» **DIRECTIONS FOR THIS TASK**: Copy every line of the following data that includes the string "inst".

» **RECORDS FOR PROCESSING**:
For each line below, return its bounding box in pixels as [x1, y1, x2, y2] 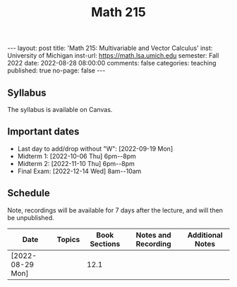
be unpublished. [7, 213, 54, 222]
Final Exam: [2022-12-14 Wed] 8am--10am [17, 167, 142, 175]
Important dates [7, 126, 80, 138]
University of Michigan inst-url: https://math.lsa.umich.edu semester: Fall [7, 51, 219, 60]
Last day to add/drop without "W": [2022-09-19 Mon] [17, 144, 174, 153]
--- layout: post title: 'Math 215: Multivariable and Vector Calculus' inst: [7, 44, 213, 53]
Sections [90, 238, 121, 248]
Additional [187, 230, 224, 240]
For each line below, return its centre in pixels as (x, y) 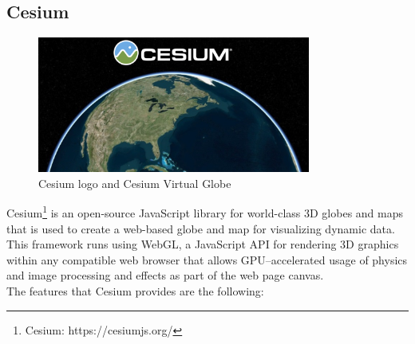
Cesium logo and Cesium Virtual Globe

» **SOLUTION**:
University of Michigan inst-url: https://math.lsa.umich.edu semester: Fall [7, 51, 219, 60]
--- layout: post title: 'Math 215: Multivariable and Vector Calculus' inst: [7, 44, 213, 53]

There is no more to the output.